Pesky holdouts, old-timey edition. (Or, more on why Argentina matters.)


Pesky holdouts, old-timey edition. (Or, more on why Argentina matters.)

posted by Mark Weidemaier
"[T]he principal beneficiaries of the litigation were an unscrupulous body of commercial pirates, who had purchased ... bonds at a mere nominal price..."
When would you guess the litigation referenced in this quote took place? The sentiment sounds like something an Argentine finance official might have expressed in the last week or so. But the quote (p. 449) refers to buyers of distressed Bolivian bonds in the 1870s. Like modern holdouts, these old-timey "commercial pirates" recovered an amount disproportionate to their investment, and it didn't win them any friends.
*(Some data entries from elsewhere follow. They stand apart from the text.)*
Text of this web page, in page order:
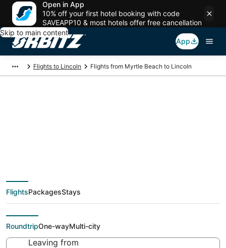
Open in App
10% off your first hotel booking with code
SAVEAPP10 & most hotels offer free cancellation
Skip to main content
App
Flights to Lincoln Flights from Myrtle Beach to Lincoln
deals from Myrtle
Beach (MYR) to
Lincoln (LNK)
FlightsPackagesStays
RoundtripOne-wayMulti-city
Leaving from
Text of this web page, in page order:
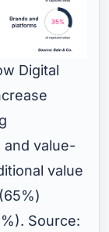
Digital
and value-
value
Source:

In this post, I want to discuss the historic treatment  of holdouts in sovereign debt restructurings. In a (just posted) paper, Mitu Gulati and I review terms used in both sovereign bonds and sovereign debt restructuring proposals over the course of the 20th century. We're primarily interested in collective action clauses-which, as many readers know, are clauses that allow a majority of bondholders to approve a restructuring in a way that will bind dissenters. Indirectly, however, these historic practices also shed light on the pari passu clause at the center of the NML vs. Argentina litigation.
I'm focusing here on restructurings in the first half of the 20th century. There was probably no "typical" restructuring. But as we discuss in our paper, there were some patterns:
First, unlike modern restructurings, no effort was made to bind holdouts. Each bondholder could accept or reject a country's restructuring proposal, and (in most cases) assenting bondholders were bound even if they were the only one to approve the deal. Countries paid so little attention to holdouts that, in one case, the restructuring country followed these typical procedures even though its bondsactually included CACs. (These were Czech bonds issued in 1922.)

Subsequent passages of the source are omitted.